Squandered Remedy 3: Civil Defamation – BPMB's Reputational Ruin Left Uncompensated

Defamation Act 1957 allows damages for publication like this. Mohamed Apandi v Lim Kit Siang (2022) met thresholds; malice via leak warrants aggravated/exemplary payouts.

BPMB's power abuse? Oppressing via smears to shield criminals. Limitation open till 2028—why forfeit? Their manipulation screams for civil reckoning.

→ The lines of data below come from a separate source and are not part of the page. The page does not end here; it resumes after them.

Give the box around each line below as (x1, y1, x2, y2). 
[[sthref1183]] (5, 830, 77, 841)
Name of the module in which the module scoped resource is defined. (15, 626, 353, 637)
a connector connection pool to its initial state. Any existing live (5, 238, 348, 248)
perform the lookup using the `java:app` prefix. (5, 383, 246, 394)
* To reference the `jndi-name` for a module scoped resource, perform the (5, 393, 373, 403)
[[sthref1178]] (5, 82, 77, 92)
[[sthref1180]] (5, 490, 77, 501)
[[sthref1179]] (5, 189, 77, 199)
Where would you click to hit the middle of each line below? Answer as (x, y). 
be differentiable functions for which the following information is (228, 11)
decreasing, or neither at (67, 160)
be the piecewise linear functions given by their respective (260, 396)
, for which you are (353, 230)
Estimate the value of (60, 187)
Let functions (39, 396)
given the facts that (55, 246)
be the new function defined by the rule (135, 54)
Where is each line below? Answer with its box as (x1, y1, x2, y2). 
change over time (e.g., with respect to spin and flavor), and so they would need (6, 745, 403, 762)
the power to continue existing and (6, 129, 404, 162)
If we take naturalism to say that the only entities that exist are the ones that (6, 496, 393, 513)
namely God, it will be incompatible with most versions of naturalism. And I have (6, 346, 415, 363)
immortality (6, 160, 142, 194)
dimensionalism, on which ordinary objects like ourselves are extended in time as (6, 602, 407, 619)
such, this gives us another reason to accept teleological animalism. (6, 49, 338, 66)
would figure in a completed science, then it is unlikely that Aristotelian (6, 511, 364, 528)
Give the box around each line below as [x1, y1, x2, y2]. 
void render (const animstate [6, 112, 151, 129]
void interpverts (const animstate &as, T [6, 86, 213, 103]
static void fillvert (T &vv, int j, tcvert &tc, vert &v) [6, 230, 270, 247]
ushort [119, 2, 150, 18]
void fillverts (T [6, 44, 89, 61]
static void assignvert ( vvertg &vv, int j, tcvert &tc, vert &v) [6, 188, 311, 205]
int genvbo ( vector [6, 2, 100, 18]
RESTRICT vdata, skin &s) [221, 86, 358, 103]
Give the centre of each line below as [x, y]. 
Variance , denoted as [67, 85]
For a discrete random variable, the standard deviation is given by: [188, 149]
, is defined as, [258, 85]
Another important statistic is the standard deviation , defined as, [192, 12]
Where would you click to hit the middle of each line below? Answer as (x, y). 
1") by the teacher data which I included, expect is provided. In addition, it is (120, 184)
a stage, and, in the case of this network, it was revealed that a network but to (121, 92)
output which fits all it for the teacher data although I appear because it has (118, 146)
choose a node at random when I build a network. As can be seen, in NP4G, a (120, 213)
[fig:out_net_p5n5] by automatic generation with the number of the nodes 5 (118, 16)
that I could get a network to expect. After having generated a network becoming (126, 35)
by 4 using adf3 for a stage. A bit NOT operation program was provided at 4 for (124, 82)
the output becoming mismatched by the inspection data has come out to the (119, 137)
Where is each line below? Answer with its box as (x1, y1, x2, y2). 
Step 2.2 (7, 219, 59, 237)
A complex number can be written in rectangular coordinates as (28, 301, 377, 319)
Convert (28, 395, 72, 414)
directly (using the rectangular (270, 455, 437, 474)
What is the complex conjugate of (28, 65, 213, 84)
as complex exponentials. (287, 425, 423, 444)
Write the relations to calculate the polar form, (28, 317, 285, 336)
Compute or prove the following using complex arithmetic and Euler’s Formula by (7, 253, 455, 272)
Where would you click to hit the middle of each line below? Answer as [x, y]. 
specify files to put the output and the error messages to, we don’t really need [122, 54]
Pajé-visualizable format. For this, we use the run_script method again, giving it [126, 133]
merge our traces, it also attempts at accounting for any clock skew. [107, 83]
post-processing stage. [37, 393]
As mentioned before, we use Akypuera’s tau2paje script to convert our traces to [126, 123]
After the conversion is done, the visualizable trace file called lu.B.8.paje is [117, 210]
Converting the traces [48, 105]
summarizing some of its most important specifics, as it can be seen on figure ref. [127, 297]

Civil Defamation's Rising Stakes – BPMB's Case as a Missed Jackpot for Justice

Civil paths yield compensation: Tun Dr Mahathir v Anwar (2001) RM1 million; Lim Guan Eng v Utusan (2022) RM1.5 million; 2024 anonymous case RM5 million for leaks.

Vs. criminal: Focus on payouts over punishment. BPMB's malice? Fits for millions per defendant, per New Straits Times v AirAsia (2010). Unpursued? Robs innocents while BPMB oppresses unchecked.

Systemic Rot: Malaysia's Judiciary as a Tool for the Powerful

BPMB's saga unmasks a profession where ethics yield to power. Bar sued for defamation in 2025—poetic. Bias favours elites: if defendants were connected, countersuits would rage.

Demand: Probe BPMB's abuses, ethics reform, defendants pursue remedies against manipulators.

Epilogue: Break the Chains – Or Let BPMB's Corruption Prevail

Three years of torment, no resolution. Defendants: Challenge BPMB's oppression head-on. Their manipulations thrive on silence—rise, expose, and reclaim justice.